◆ **WORK INSTRUCTIONS**: Where in the data below does the word "make" appear? Copy each line that holds it.

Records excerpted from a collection
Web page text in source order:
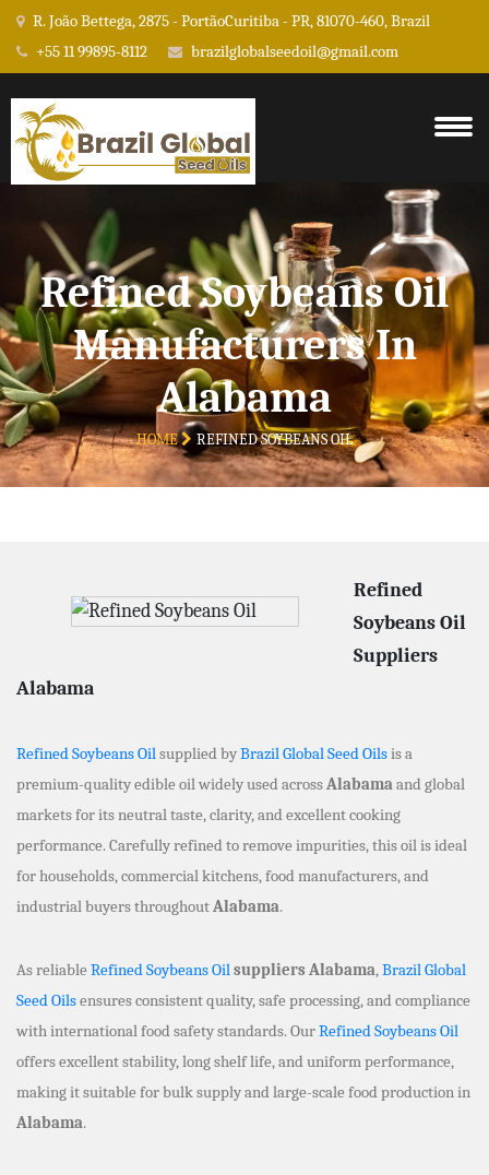
R. João Bettega, 2875 - PortãoCuritiba - PR, 81070-460, Brazil
+55 11 99895-8112
brazilglobalseedoil@gmail.com
Refined Soybeans Oil
Manufacturers In
Alabama
HOME REFINED SOYBEANS OIL
Refined
Soybeans Oil
Suppliers
Alabama
Refined Soybeans Oilsupplied byBrazil Global Seed Oilsis a
premium-quality edible oil widely used acrossAlabamaand global
markets for its neutral taste, clarity, and excellent cooking
performance. Carefully refined to remove impurities, this oil is ideal
for households, commercial kitchens, food manufacturers, and
industrial buyers throughoutAlabama.
As reliable Refined Soybeans Oilsuppliers Alabama,Brazil Global
Seed Oilsensures consistent quality, safe processing, and compliance
with international food safety standards. OurRefined Soybeans Oil
offers excellent stability, long shelf life, and uniform performance,
making it suitable for bulk supply and large-scale food production in
Alabama.
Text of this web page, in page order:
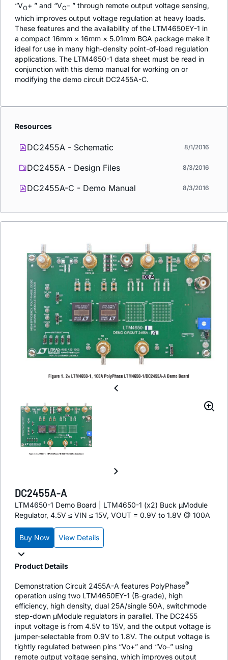
“VO+ ” and “VO– ” through remote output voltage sensing,
which improves output voltage regulation at heavy loads.
These features and the availability of the LTM4650EY-1 in
a compact 16mm × 16mm × 5.01mm BGA package make it
ideal for use in many high-density point-of-load regulation
applications. The LTM4650-1 data sheet must be read in
conjunction with this demo manual for working on or
modifying the demo circuit DC2455A-C.
Resources
DC2455A - Schematic 8/1/2016
DC2455A - Design Files 8/3/2016
DC2455A-C - Demo Manual 8/3/2016
DC2455A-A
LTM4650-1 Demo Board | LTM4650-1 (x2) Buck µModule
Regulator, 4.5V ≤ VIN ≤ 15V, VOUT = 0.9V to 1.8V @ 100A
Buy Now View Details
Product Details
Demonstration Circuit 2455A-A features PolyPhase®
operation using two LTM4650EY-1 (B-grade), high
efficiency, high density, dual 25A/single 50A, switchmode
step-down µModule regulators in parallel. The DC2455
input voltage is from 4.5V to 15V, and the output voltage is
jumper-selectable from 0.9V to 1.8V. The output voltage is
tightly regulated between pins “Vo+” and “Vo–” using
remote output voltage sensing, which improves output
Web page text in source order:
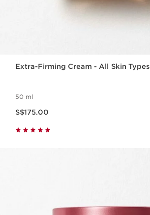
Extra-Firming Cream - All Skin Types
50 ml
S$175.00
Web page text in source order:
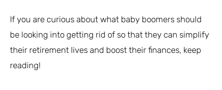
If you are curious about what baby boomers should
be looking into getting rid of so that they can simplify
their retirement lives and boost their finances, keep
reading!
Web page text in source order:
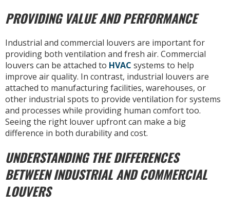
PROVIDING VALUE AND PERFORMANCE
Industrial and commercial louvers are important for
providing both ventilation and fresh air. Commercial
louvers can be attached to HVAC systems to help
improve air quality. In contrast, industrial louvers are
attached to manufacturing facilities, warehouses, or
other industrial spots to provide ventilation for systems
and processes while providing human comfort too.
Seeing the right louver upfront can make a big
difference in both durability and cost.
UNDERSTANDING THE DIFFERENCES
BETWEEN INDUSTRIAL AND COMMERCIAL
LOUVERS
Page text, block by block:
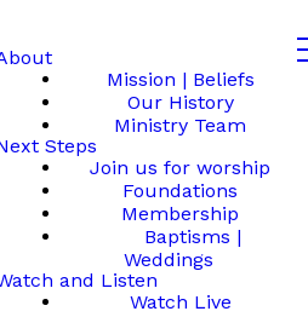
Mission | Beliefs
Our History
Ministry Team
Steps
Join us for worship
Foundations
Membership
Baptisms |
Weddings
and Listen
Watch Live
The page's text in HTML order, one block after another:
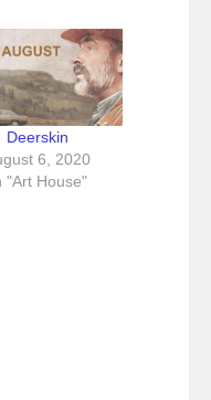
Deerskin
6, 2020
"Art House"
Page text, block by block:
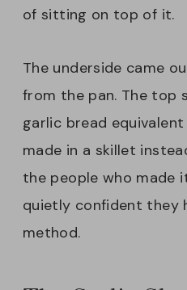
of sitting on top of it.
The underside came
from the pan. The top
garlic bread
made in a skillet
the people who made
quietly confident they
method.
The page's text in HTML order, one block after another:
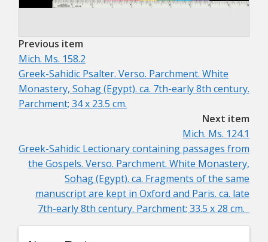
Previous item
Mich. Ms. 158.2
Greek-Sahidic Psalter. Verso. Parchment. White
Monastery, Sohag (Egypt). ca. 7th-early 8th century.
Parchment; 34 x 23.5 cm.
Next item
Mich. Ms. 124.1
Greek-Sahidic Lectionary containing passages from
the Gospels. Verso. Parchment. White Monastery,
Sohag (Egypt). ca. Fragments of the same
manuscript are kept in Oxford and Paris. ca. late
7th-early 8th century. Parchment; 33.5 x 28 cm.
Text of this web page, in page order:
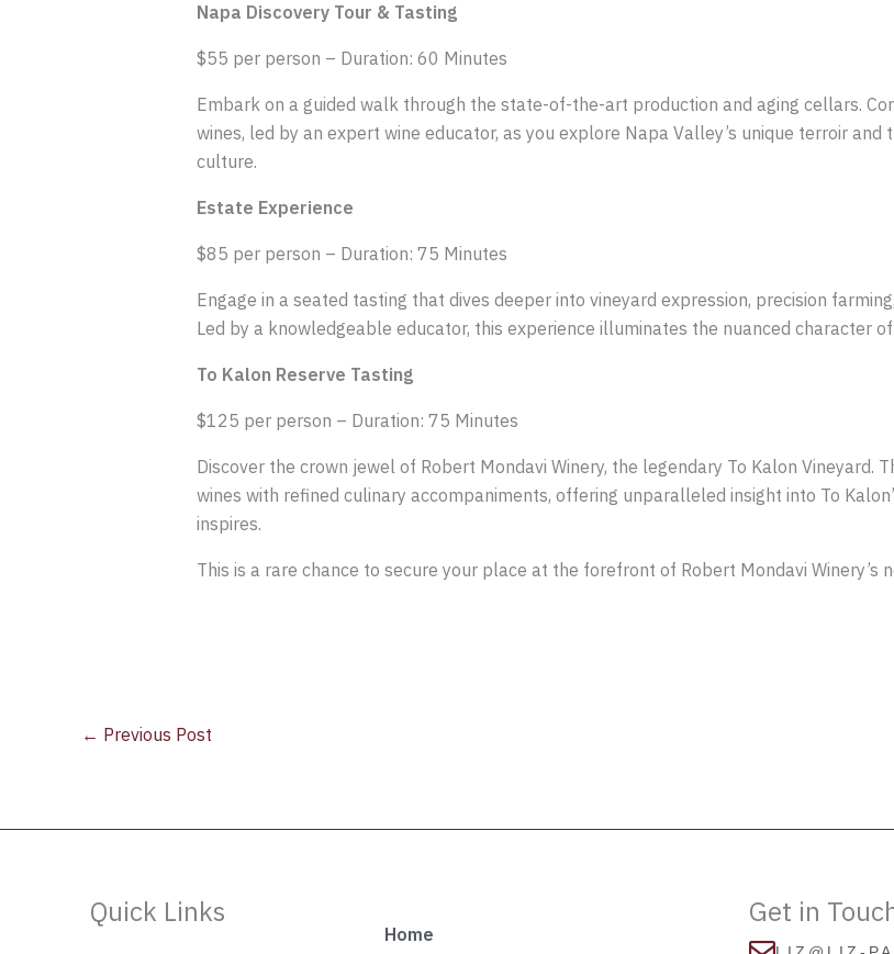
Napa Discovery Tour & Tasting
$55 per person – Duration: 60 Minutes
Embark on a guided walk through the state-of-the-art production and aging cellars.
wines, led by an expert wine educator, as you explore Napa Valley’s unique terroir and
culture.
Estate Experience
$85 per person – Duration: 75 Minutes
Engage in a seated tasting that dives deeper into vineyard expression, precision
Led by a knowledgeable educator, this experience illuminates the nuanced character
To Kalon Reserve Tasting
$125 per person – Duration: 75 Minutes
Discover the crown jewel of Robert Mondavi Winery, the legendary To Kalon Vineyard.
wines with refined culinary accompaniments, offering unparalleled insight into To
inspires.
This is a rare chance to secure your place at the forefront of Robert Mondavi Winery’s
← Previous Post
Quick Links
Home
Get in

◆ **WRITTEN RESPONSE**:
a compact 16mm × 16mm × 5.01mm BGA package make it
Seeing the right louver upfront can make a big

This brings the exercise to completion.